RECORD EXCERPTS

_____

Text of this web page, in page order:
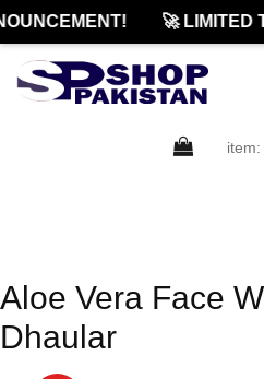
🚀 LIMITED
item:
Aloe Vera Face
Dhaular
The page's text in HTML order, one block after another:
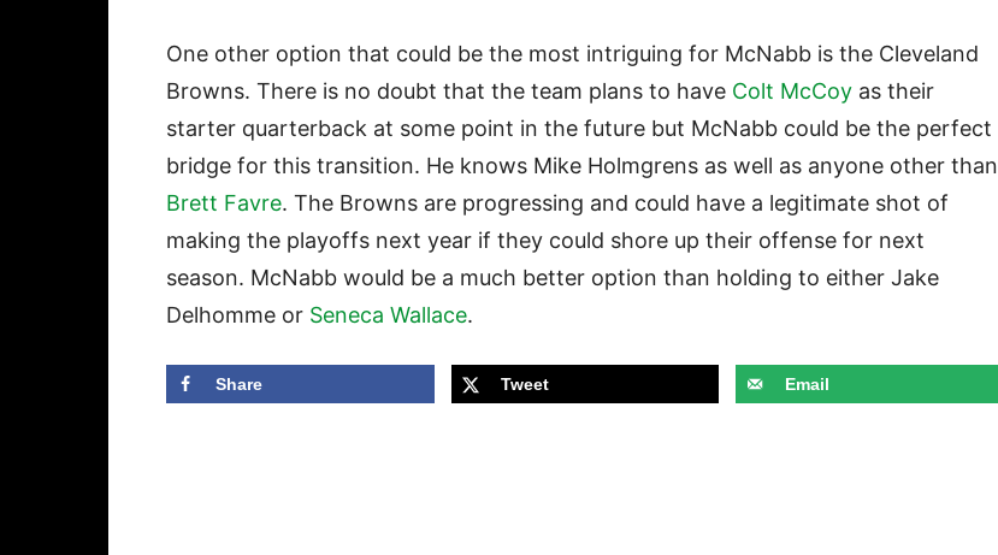
One other option that could be the most intriguing for McNabb is the Cleveland
Browns. There is no doubt that the team plans to have Colt McCoy as their
starter quarterback at some point in the future but McNabb could be the perfect
bridge for this transition. He knows Mike Holmgrens as well as anyone other than
Brett Favre. The Browns are progressing and could have a legitimate shot of
making the playoffs next year if they could shore up their offense for next
season. McNabb would be a much better option than holding to either Jake
Delhomme or Seneca Wallace.
Share Tweet Email
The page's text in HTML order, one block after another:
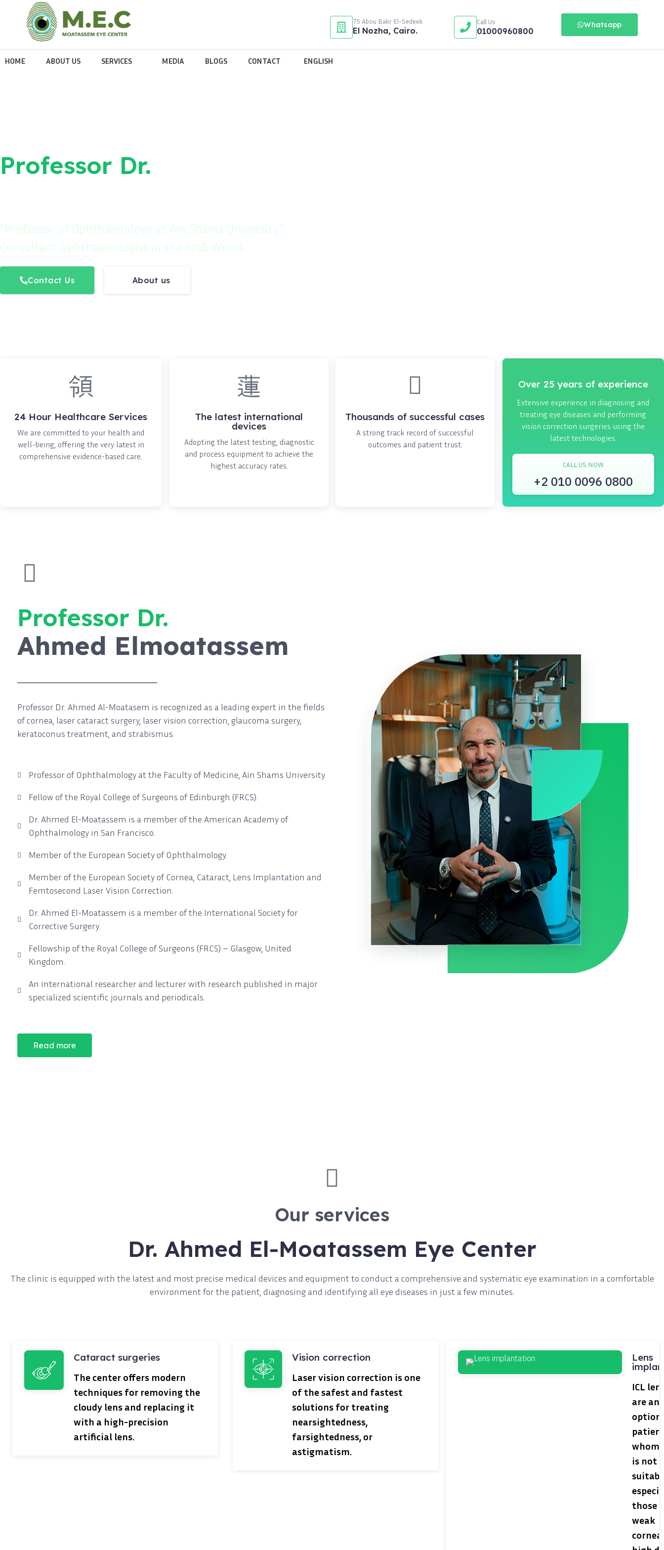
75 Abou Bakr El-Sedeek
El Nozha, Cairo.
Call Us
01000960800
Whatsapp
HOME ABOUT US SERVICES MEDIA BLOGS CONTACT ENGLISH
Professor Dr.
"Professor of Ophthalmology at Ain Shams University"
Consultant Ophthalmologist in the Arab World
Contact Us About us
24 Hour Healthcare Services
We are committed to your health and
well-being, offering the very latest in
comprehensive evidence-based care.
The latest international
devices
Adopting the latest testing, diagnostic
and process equipment to achieve the
highest accuracy rates.
Thousands of successful cases
A strong track record of successful
outcomes and patient trust.
Over 25 years of experience
Extensive experience in diagnosing and
treating eye diseases and performing
vision correction surgeries using the
latest technologies.
CALL US NOW
+2 010 0096 0800
Professor Dr.
Ahmed Elmoatassem
Professor Dr. Ahmed Al-Moatasem is recognized as a leading expert in the fields
of cornea, laser cataract surgery, laser vision correction, glaucoma surgery,
keratoconus treatment, and strabismus.
Professor of Ophthalmology at the Faculty of Medicine, Ain Shams University.
Fellow of the Royal College of Surgeons of Edinburgh (FRCS).
Dr. Ahmed El-Moatassem is a member of the American Academy of
Ophthalmology in San Francisco.
Member of the European Society of Ophthalmology.
Member of the European Society of Cornea, Cataract, Lens Implantation and
Femtosecond Laser Vision Correction.
Dr. Ahmed El-Moatassem is a member of the International Society for
Corrective Surgery.
Fellowship of the Royal College of Surgeons (FRCS) – Glasgow, United
Kingdom.
An international researcher and lecturer with research published in major
specialized scientific journals and periodicals.
Read more
Our services
Dr. Ahmed El-Moatassem Eye Center
The clinic is equipped with the latest and most precise medical devices and equipment to conduct a comprehensive and systematic eye examination in a comfortable
environment for the patient, diagnosing and identifying all eye diseases in just a few minutes.
Cataract surgeries
The center offers modern
techniques for removing the
cloudy lens and replacing it
with a high-precision
artificial lens.
Vision correction
Laser vision correction is one
of the safest and fastest
solutions for treating
nearsightedness,
farsightedness, or
astigmatism.
Lens
ICL
are an
option
whom
is not
those
weak
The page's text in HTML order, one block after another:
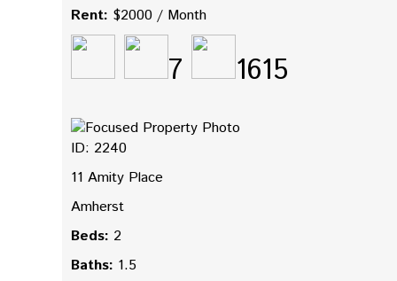
Rent: $2000 / Month
7 1615
ID: 2240
11 Amity Place
Amherst
Beds: 2
Baths: 1.5
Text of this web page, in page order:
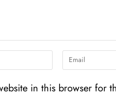
in this browser for
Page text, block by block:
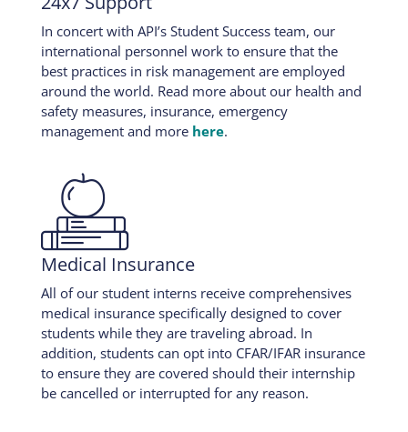
In concert with API’s Student Success team, our
international personnel work to ensure that the
best practices in risk management are employed
around the world. Read more about our health and
safety measures, insurance, emergency
management and more here.

Medical Insurance
All of our student interns receive comprehensives
medical insurance specifically designed to cover
students while they are traveling abroad. In
addition, students can opt into CFAR/IFAR insurance
to ensure they are covered should their internship
be cancelled or interrupted for any reason.
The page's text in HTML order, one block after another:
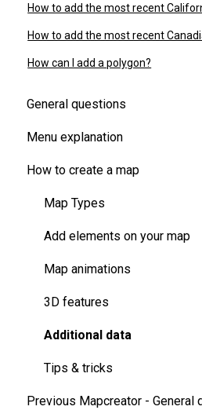
How to add the most recent
How to add the most recent
How can I add a polygon?
General questions
Menu explanation
How to create a map
Map Types
Add elements on your map
Map animations
3D features
Additional data
Tips & tricks
Previous Mapcreator - General

_____

WHAT IS NEEDED
Without the pictures, return the entries exactly as they appear.

RESULT BELOW
Text of this web page, in page order:
🚀 LIMITED
item:
Aloe Vera Face
Dhaular
The page's text in HTML order, one block after another:
One other option that could be the most intriguing for McNabb is the Cleveland
Browns. There is no doubt that the team plans to have Colt McCoy as their
starter quarterback at some point in the future but McNabb could be the perfect
bridge for this transition. He knows Mike Holmgrens as well as anyone other than
Brett Favre. The Browns are progressing and could have a legitimate shot of
making the playoffs next year if they could shore up their offense for next
season. McNabb would be a much better option than holding to either Jake
Delhomme or Seneca Wallace.
Share Tweet Email
The page's text in HTML order, one block after another:
75 Abou Bakr El-Sedeek
El Nozha, Cairo.
Call Us
01000960800
Whatsapp
HOME ABOUT US SERVICES MEDIA BLOGS CONTACT ENGLISH
Professor Dr.
"Professor of Ophthalmology at Ain Shams University"
Consultant Ophthalmologist in the Arab World
Contact Us About us
24 Hour Healthcare Services
We are committed to your health and
well-being, offering the very latest in
comprehensive evidence-based care.
The latest international
devices
Adopting the latest testing, diagnostic
and process equipment to achieve the
highest accuracy rates.
Thousands of successful cases
A strong track record of successful
outcomes and patient trust.
Over 25 years of experience
Extensive experience in diagnosing and
treating eye diseases and performing
vision correction surgeries using the
latest technologies.
CALL US NOW
+2 010 0096 0800
Professor Dr.
Ahmed Elmoatassem
Professor Dr. Ahmed Al-Moatasem is recognized as a leading expert in the fields
of cornea, laser cataract surgery, laser vision correction, glaucoma surgery,
keratoconus treatment, and strabismus.
Professor of Ophthalmology at the Faculty of Medicine, Ain Shams University.
Fellow of the Royal College of Surgeons of Edinburgh (FRCS).
Dr. Ahmed El-Moatassem is a member of the American Academy of
Ophthalmology in San Francisco.
Member of the European Society of Ophthalmology.
Member of the European Society of Cornea, Cataract, Lens Implantation and
Femtosecond Laser Vision Correction.
Dr. Ahmed El-Moatassem is a member of the International Society for
Corrective Surgery.
Fellowship of the Royal College of Surgeons (FRCS) – Glasgow, United
Kingdom.
An international researcher and lecturer with research published in major
specialized scientific journals and periodicals.
Read more
Our services
Dr. Ahmed El-Moatassem Eye Center
The clinic is equipped with the latest and most precise medical devices and equipment to conduct a comprehensive and systematic eye examination in a comfortable
environment for the patient, diagnosing and identifying all eye diseases in just a few minutes.
Cataract surgeries
The center offers modern
techniques for removing the
cloudy lens and replacing it
with a high-precision
artificial lens.
Vision correction
Laser vision correction is one
of the safest and fastest
solutions for treating
nearsightedness,
farsightedness, or
astigmatism.
Lens
ICL
are an
option
whom
is not
those
weak
The page's text in HTML order, one block after another:
Rent: $2000 / Month
7 1615
ID: 2240
11 Amity Place
Amherst
Beds: 2
Baths: 1.5
Text of this web page, in page order:
in this browser for
Page text, block by block:
In concert with API’s Student Success team, our
international personnel work to ensure that the
best practices in risk management are employed
around the world. Read more about our health and
safety measures, insurance, emergency
management and more here.

Medical Insurance
All of our student interns receive comprehensives
medical insurance specifically designed to cover
students while they are traveling abroad. In
addition, students can opt into CFAR/IFAR insurance
to ensure they are covered should their internship
be cancelled or interrupted for any reason.
The page's text in HTML order, one block after another:
How to add the most recent
How to add the most recent
How can I add a polygon?
General questions
Menu explanation
How to create a map
Map Types
Add elements on your map
Map animations
3D features
Additional data
Tips & tricks
Previous Mapcreator - General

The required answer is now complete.